Originally people were hired for their ability to do the job. Then there was flexibility – those who moved to find work in newly established factories and offices. As work changed, we had sociability, with focus on teams and communications. Unsurprisingly, employers moved to selecting talent with the best work attributes, and then monitoring them to improve their performance. This led to the development of measures of skill and intelligence (or IQ), and then social skills and emotional intelligence (EQ).
Meet adaptability quotient (AQ).
In the late 1990s, Daniel Goleman led the emotional intelligence boom, touted as the “people-side” of smart; and one of the most influential paradigms of the decade. We now have a triangle to include IQ, EQ, and AQ.
AQ is becoming increasingly important as more leaders talk about the constant change their organizations and industries are experiencing. Disruptive technologies add to the mix. As with IQ and EQ, Adaptability Quotient (AQ) can be developed to embrace and work with change.
The 3 quotients defined:
- Intelligence Quotient or IQ: The intelligence, knowledge, and facts that one has.
- Emotion Quotient or EQ: The emotional understanding one has of oneself and others to help with differing situations and people.
- Adaptability Quotient or AQ: The ability to adapt to and thrive in an environment of change.
Why does AQ matter?
The behaviors we have honed for decades will be challenged as obsolete. The global intimacy of the workplace is a factor. Key also is that technology is changing at an exponential rate, forcing us to learn at a faster pace than ever before. Work vision, goals, strategies, action, structure and hierarchy may vastly differ from one year to the next.
A current model for AQ.
While there is a plethora of information on IQ and EQ, developing models and measurements for AQ are still in play. The authors of The Oz Principle created a 4-step model for developing AQ.
- See it. Acknowledge change is needed. One must obtain the perspective of others by asking questions about the change needed, along with welcoming positive and constructive feedback about the change’s impact. Some may not want to hear the answers. It’s messy, but mandatory.
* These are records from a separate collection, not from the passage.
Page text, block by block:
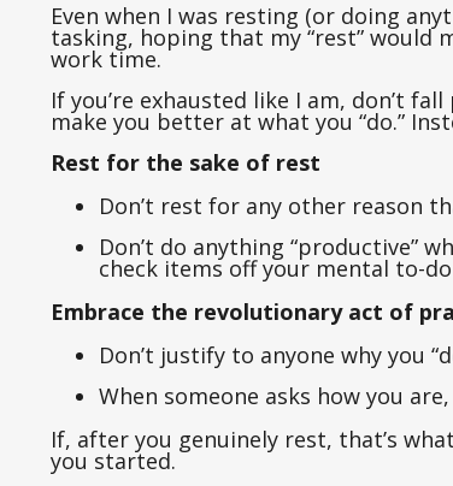
Even when I was resting (or doing
tasking, hoping that my “rest” would
work time.
If you’re exhausted like I am, don’t
make you better at what you “do.”
Rest for the sake of rest
Don’t rest for any other reason
Don’t do anything “productive”
check items off your mental to-
Embrace the revolutionary act of
Don’t justify to anyone why you
When someone asks how you
If, after you genuinely rest, that’s
you started.
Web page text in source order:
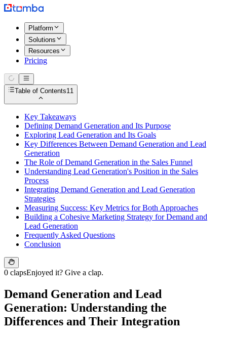
Platform
Solutions
Resources
Pricing
Table of Contents11
Key Takeaways
Defining Demand Generation and Its Purpose
Exploring Lead Generation and Its Goals
Key Differences Between Demand Generation and Lead
Generation
The Role of Demand Generation in the Sales Funnel
Understanding Lead Generation's Position in the Sales
Process
Integrating Demand Generation and Lead Generation
Strategies
Measuring Success: Key Metrics for Both Approaches
Building a Cohesive Marketing Strategy for Demand and
Lead Generation
Frequently Asked Questions
Conclusion
0 clapsEnjoyed it? Give a clap.
Demand Generation and Lead
Generation: Understanding the
Differences and Their Integration
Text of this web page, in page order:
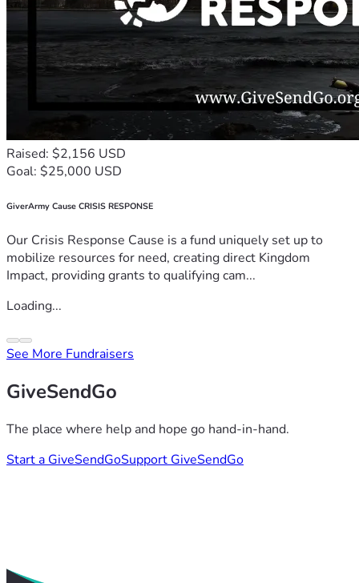
Raised: $2,156 USD
Goal: $25,000 USD
GiverArmy Cause CRISIS RESPONSE
Our Crisis Response Cause is a fund uniquely set up to
mobilize resources for need, creating direct Kingdom
Impact, providing grants to qualifying cam...
Loading...
See More Fundraisers
GiveSendGo
The place where help and hope go hand-in-hand.
Start a GiveSendGoSupport GiveSendGo
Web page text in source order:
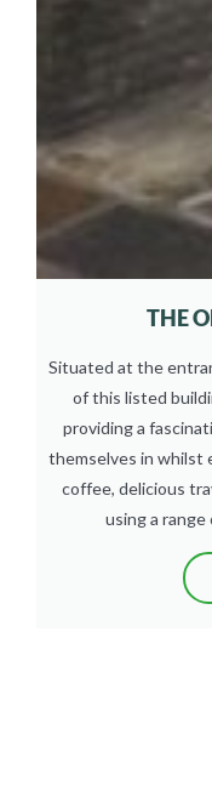
THE
Situated at the
of this listed
providing a
themselves in whilst
coffee, delicious
using a range
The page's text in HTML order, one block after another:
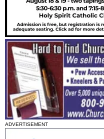
ADVERTISEMENT
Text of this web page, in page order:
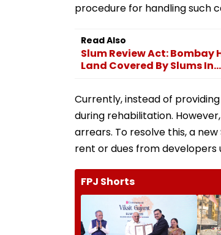
procedure for handling such
Read Also
Slum Review Act: Bombay
Land Covered By Slums In...
Currently, instead of
during rehabilitation.
arrears. To resolve this, a
rent or dues from developers
FPJ Shorts
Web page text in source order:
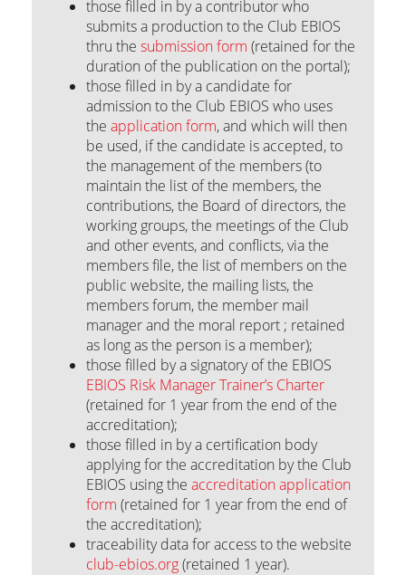
those filled in by a contributor who
submits a production to the Club EBIOS
thru the submission form (retained for the
duration of the publication on the portal);
those filled in by a candidate for
admission to the Club EBIOS who uses
the application form, and which will then
be used, if the candidate is accepted, to
the management of the members (to
maintain the list of the members, the
contributions, the Board of directors, the
working groups, the meetings of the Club
and other events, and conflicts, via the
members file, the list of members on the
public website, the mailing lists, the
members forum, the member mail
manager and the moral report ; retained
as long as the person is a member);
those filled by a signatory of the EBIOS
EBIOS Risk Manager Trainer’s Charter
(retained for 1 year from the end of the
accreditation);
those filled in by a certification body
applying for the accreditation by the Club
EBIOS using the accreditation application
form (retained for 1 year from the end of
the accreditation);
traceability data for access to the website
club-ebios.org(retained 1 year).
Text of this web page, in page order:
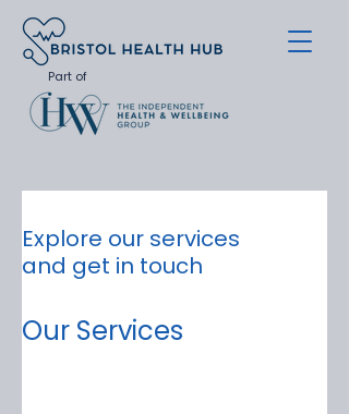
Part of
Explore our services
and get in touch
Our Services

- Own it. Though many resist change, this behavior can cause failure when needed change is ignored. As an individual it’s crucial to take accountability for overall needed change; and take commitment to push through the inevitable challenges (and failures) that will accompany the change.
- Solve it. The key question while spotting solutions to facilitate adaption is, “What else can I (we) do?” It’s important to note that “what else” means “think differently” as opposed to “do more.” The question is powerful because it disrupts siloes between teams, motivates innovative solutions, and helps assess risks.
- Do it. Execution is the final step and encompasses follow-through and accountability to your team. Transparency and trust are key in this phase of championing change.
Where are we headed with AQ?
According to the literature out there, we are likely to see three things happen in the workplace relative to AQ:
- As a society, we will agree that adaptability is an important indicator of future success. We will also agree that a metric to measure it is needed – not fleshed out at this writing.
- We will find new ways to both test our AQ and improve it over time.
- A large industry will emerge to increase our AQ – from pharmaceuticals and manufacturing, to training and development, to media and games.
There are those who predict that IQ and EQ will take a back seat to AQ, which will become the primary indicator of success, tied to how we’re able to keep up with constant change. It’s going to be applicable to job search and career management. I would argue it already is a key factor.